Seeking a livelihood
After his release from prison, Davis faced continued financial pressures, but he refused to accept any work that he perceived as diminishing his status as a former U.S. Senator and Confederate President. Just after his release, he refused a position as head of Randolph-Macon Academy in Virginia because he was still under indictment and did not want to damage its reputation. In the summer of 1869, he traveled to Britain and France looking for business opportunities, but failed to find any. After the federal government had dropped its case against Davis, he returned to the United States in October 1870 to become president of the Carolina Life Insurance Company of Memphis, Tennessee. He left his family in England because he was not financially stable. Davis moved into the Peabody Hotel and committed himself to work, hiring former friends such as Braxton Bragg to serve as agents. Soon after his arrival, he was also offered the top post at the University of the South in Sewanee, Tennessee, but he declined because of the insufficient salary.

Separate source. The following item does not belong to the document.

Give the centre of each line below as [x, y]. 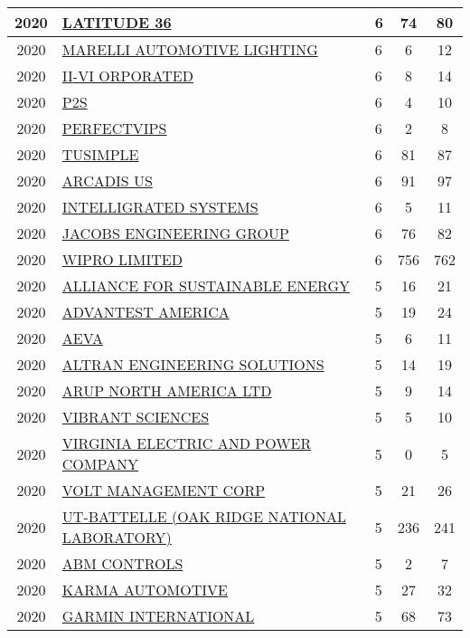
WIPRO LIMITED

Davis went back to England to get his family in late summer of 1870. While there, he learned that his brother Joseph had died. When they returned, they first stayed at the Peabody Hotel, but eventually rented a house. When Robert E. Lee died in 1870, Davis delivered a public eulogy at the Lee Monument Association held in Richmond on November 3, emphasizing Lee's character and avoiding politics. He received other invitations. He declined most, but he gave the commencement speech at the University of the South in 1871 and a speech to the Virginia Historical Society at White Sulphur Springs declaring that the South had been cheated, and would not have surrendered if they had known what to expect from Reconstruction, particularly the changed status of freed African Americans. After the Panic of 1873 severely affected the Carolina Life Company, Davis resigned in August 1873 when the directors merged the company with another firm over his objections. Davis went back to England in January 1874 looking to convince an English insurance company to open a branch in the American South, but heard that animosity toward him in the North was too much of a liability. He also explored other possibilities of employment in France, but none worked out.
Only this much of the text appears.